Contents of the invention

The present disclosure relates to a display device. In the embodiment, by controlling the absolute value of the difference between the first moment τ of the first polarizing film and the second moment τ of the second polarizing film in the display device to be less than or equal to 0.5, warping of the display panel can be effectively suppressed. The degree of curvature can further suppress the light leakage phenomenon caused by the warpage of the display panel.

According to an embodiment of the present disclosure, a display device is provided. The display device includes a display panel, a first polarizing structure and a second polarizing structure. The display panel has a first surface and a second surface, and the second surface is opposite to the first surface. The first polarizing structure is disposed on the first surface of the display panel, the first polarizing structure includes a first polarizing film, and the first polarizing structure has a first thickness. The second polarizing structure is disposed on the second surface of the display panel, the second polarizing structure includes a second polarizing film, and the second polarizing structure has a second thickness, wherein the absorption axis of the first polarizing film and the absorption axis of the second polarizing film perpendicular to each other. The first polarizing film has a first moment τ1, the second polarizing film has a second moment τ2, and the first moment τ1 and the second moment τ2 satisfy the following formulas 1, 2 and 3:

τ1＝r1×d1×L ₀ Formula 1;

τ2=r2×d2×L ₉₀ formula 2;

│τ1-τ2│≦0.5 Formula 3;

Among them, r1 is the shrinkage rate of the first polarizing film, d1 is the first thickness, _L0 is the absorption axis length of the first polarizing film, r2 is the shrinkage rate of the second polarizing film, d2 is the second thickness, and _L90 is the second thickness. The length of the absorption axis of the two polarizers.
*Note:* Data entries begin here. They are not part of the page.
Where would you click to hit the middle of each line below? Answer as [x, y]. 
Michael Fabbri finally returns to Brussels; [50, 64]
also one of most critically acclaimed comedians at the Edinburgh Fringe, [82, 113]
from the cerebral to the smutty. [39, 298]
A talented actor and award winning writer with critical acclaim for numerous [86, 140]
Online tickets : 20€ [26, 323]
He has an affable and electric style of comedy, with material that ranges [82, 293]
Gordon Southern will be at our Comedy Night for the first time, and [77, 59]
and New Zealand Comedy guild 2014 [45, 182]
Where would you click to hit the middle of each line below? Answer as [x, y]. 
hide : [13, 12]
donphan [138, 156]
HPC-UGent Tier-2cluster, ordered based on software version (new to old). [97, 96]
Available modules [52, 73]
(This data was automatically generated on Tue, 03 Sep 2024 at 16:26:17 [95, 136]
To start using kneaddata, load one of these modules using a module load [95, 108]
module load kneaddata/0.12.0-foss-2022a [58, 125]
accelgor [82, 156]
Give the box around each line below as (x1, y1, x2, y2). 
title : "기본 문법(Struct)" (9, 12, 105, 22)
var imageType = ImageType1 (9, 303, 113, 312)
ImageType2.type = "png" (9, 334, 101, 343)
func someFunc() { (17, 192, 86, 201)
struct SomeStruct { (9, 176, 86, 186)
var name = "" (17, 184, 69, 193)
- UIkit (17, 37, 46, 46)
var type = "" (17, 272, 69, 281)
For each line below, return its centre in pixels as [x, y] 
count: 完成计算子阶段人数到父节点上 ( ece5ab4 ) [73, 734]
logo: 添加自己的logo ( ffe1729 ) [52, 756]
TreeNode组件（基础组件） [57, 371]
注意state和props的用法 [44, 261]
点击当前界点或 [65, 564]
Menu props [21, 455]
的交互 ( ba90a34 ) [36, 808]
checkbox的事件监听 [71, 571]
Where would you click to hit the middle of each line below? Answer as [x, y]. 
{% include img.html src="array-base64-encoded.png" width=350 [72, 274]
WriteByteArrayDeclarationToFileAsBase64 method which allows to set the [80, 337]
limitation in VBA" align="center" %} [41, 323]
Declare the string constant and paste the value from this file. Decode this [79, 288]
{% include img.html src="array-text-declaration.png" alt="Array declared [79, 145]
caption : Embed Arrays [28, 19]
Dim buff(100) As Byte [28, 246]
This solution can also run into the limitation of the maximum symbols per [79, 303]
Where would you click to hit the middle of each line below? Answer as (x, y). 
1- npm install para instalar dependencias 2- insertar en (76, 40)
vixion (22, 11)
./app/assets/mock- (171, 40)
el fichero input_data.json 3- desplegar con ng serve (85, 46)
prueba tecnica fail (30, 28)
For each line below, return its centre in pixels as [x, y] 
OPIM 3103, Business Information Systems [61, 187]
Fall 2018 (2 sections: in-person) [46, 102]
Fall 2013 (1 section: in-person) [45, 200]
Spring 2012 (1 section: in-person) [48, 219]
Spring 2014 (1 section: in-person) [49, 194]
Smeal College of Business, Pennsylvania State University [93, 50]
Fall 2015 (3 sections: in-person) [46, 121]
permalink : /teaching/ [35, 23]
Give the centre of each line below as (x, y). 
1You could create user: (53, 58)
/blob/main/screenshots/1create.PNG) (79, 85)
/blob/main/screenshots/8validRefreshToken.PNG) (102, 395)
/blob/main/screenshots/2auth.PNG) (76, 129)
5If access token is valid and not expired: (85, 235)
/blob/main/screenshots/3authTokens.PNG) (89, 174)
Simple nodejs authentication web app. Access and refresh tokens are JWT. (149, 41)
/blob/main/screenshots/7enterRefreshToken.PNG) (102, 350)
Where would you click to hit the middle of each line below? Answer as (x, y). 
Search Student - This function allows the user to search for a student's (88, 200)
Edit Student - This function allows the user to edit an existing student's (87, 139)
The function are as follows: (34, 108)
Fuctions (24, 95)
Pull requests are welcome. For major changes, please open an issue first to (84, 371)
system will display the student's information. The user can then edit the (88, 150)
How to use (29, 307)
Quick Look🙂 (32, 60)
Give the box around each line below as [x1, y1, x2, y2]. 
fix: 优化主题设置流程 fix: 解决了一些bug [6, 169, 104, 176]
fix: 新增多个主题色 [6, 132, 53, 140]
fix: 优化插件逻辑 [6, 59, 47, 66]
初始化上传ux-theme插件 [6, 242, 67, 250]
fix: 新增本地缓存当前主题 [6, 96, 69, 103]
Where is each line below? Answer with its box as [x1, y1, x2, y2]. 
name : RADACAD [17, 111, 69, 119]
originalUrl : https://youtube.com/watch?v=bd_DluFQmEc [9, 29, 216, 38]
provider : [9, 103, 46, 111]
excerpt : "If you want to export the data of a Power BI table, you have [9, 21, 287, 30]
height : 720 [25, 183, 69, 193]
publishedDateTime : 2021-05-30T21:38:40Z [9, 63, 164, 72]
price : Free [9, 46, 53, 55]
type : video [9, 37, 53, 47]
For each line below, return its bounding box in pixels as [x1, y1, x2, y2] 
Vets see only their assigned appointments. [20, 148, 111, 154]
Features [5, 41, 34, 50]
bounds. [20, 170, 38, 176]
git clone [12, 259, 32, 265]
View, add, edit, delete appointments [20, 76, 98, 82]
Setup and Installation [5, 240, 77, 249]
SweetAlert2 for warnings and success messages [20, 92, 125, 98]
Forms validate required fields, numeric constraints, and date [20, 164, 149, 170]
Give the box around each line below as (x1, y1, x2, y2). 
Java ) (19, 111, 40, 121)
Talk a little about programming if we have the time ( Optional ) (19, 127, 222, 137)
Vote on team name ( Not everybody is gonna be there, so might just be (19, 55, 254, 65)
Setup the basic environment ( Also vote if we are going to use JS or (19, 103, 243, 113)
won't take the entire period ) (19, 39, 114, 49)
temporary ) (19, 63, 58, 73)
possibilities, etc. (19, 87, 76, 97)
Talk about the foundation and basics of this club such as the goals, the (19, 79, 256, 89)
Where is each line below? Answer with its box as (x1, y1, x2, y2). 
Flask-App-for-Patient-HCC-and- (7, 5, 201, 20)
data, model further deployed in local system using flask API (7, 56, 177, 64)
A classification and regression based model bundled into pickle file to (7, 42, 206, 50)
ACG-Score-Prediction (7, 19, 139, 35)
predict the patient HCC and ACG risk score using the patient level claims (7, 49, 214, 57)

In order to have a better understanding of the above and other aspects of the present invention, specific embodiments will be exemplified below, and detailed descriptions are as follows in conjunction with the accompanying drawings:

Description of drawings

FIG. 1 is a schematic perspective view of a display device according to an embodiment of the disclosure.

FIG. 2 is a schematic cross-sectional view of a display device according to an embodiment of the disclosure.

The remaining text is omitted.